- **Assignment**: What are the lines, written out exactly, from the one containing "Netlify investment thesis ↗ (224, 407)" to the end of the entries below? Include both ends and nothing more.

━━ Data provided

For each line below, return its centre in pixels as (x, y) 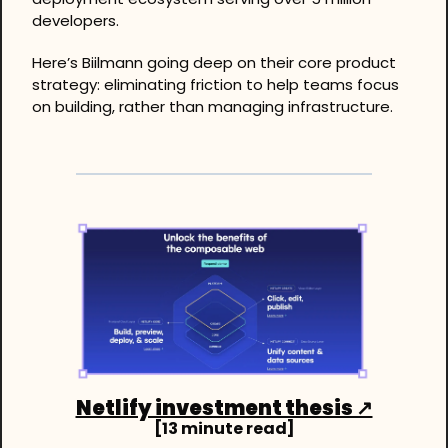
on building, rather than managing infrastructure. (212, 106)
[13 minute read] (224, 428)
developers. (77, 20)
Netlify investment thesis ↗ (224, 407)
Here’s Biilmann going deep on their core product (214, 62)
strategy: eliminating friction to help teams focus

━━━━

- **Expected output**:
Netlify investment thesis ↗ (224, 407)
Here’s Biilmann going deep on their core product (214, 62)
strategy: eliminating friction to help teams focus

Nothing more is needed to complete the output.